Il suffit d’un regard pour que la conversation, de technique, devienne purement tactique. Un regard de Camille vers le fond du cimetière pour que la figure tutélaire du contrôleur général vienne faire planer une ombre sur le dialogue. Silence. La commissaire sourit, signe qu’elle a compris : d’accord.

Pour la forme, Camille ajoute :

— Ce n’est pas seulement un braquage, il y a tentative de meurtre aggravée et…

La commissaire le regarde bizarrement puis hoche la tête, lentement, comme si, au-delà de la manœuvre, somme toute assez lourdingue, du commandant, elle discernait une petite lueur, indéfinissable, comme si elle cherchait à comprendre quelque chose. Ou comme si elle comprenait. Ou qu’elle était sur le point de comprendre. Camille sait combien cette femme est sensitive, dès qu’il y a une emmerde, son sismographe hurle à la mort.

Il reprend alors l’initiative, de son ton le plus convaincant, en parlant très vite :

— Je vais vous expliquer. Mon type a été en relation avec un autre type qui a fait partie d’une équipe, c’était l’an dernier, l’histoire n’avait rien à voir mais on avait…

La divisionnaire Michard lui coupe la parole d’un geste, l’air de dire qu’elle a déjà sa dose de problèmes. Qu’elle a compris.

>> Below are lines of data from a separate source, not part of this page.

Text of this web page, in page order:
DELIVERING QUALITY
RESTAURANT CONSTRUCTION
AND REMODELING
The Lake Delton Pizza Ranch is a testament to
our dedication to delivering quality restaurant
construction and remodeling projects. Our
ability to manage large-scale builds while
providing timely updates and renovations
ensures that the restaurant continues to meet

Que de toute manière, elle est trop récente sur ce poste pour s’interposer entre son patron et son subordonné.

— D’accord, commandant. Je vais en parler au juge Pereira.

Il ne le montre pas mais c’est exactement ce qu’espérait Camille.

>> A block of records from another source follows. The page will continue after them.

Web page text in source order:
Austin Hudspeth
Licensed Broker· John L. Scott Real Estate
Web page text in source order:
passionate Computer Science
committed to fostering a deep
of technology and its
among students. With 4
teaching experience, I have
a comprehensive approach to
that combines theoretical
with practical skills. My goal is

Parce que s’il n’avait pas obtenu cette reddition aussi rapidement, il n’a pas la moindre idée de la manière dont il pouvait terminer sa phrase.

15 h 15

Louis est parti rapidement. Camille, prisonnier de sa fonction, a dû attendre presque jusqu’au bout. La cérémonie était longue, très longue, limitée à l’opportunité pour chacun de montrer ce qu’il sait faire en matière de discours. Camille s’est esquivé discrètement dès qu’il l’a pu.

Tandis qu’il rejoint sa voiture, il écoute un message qui vient juste d’arriver. C’est Louis. Il a passé aussitôt quelques coups de fil, il a déjà l’essentiel :

— Le Mossberg 500 dans un braquage, on ne trouve qu’une seule occurrence. Le 17 janvier dernier. La ressemblance fait peu de doute. Et cette affaire, ce n’est pas rien… Vous me rappelez ?

Camille rappelle.

— En janvier, explique Louis, c’était autrement plus sévère. Quadruple braquage ! Un mort. Le patron du gang est connu. Vincent Hafner. On n’avait plus de nouvelles de lui depuis l’affaire de janvier. Il signe là un retour très remarqué…

15 h 20

Agitation soudaine au Brasseur.

Les conversations sont interrompues par les sirènes, tout le monde se précipite vers la terrasse, se penche sur la rue, on dirait que les gyrophares montent d’un ton. Le patron est définitif : c’est le ministre de l’Intérieur. On cherche son nom, en vain, ce serait un présentateur télé, ce serait plus facile. Les commentaires reprennent. Certains pensent que cette agitation est due à un rebondissement, on a découvert un cadavre ou un truc comme ça, le patron ferme de nouveau les yeux, suffisant. La contradiction de la clientèle est un hommage à son érudition.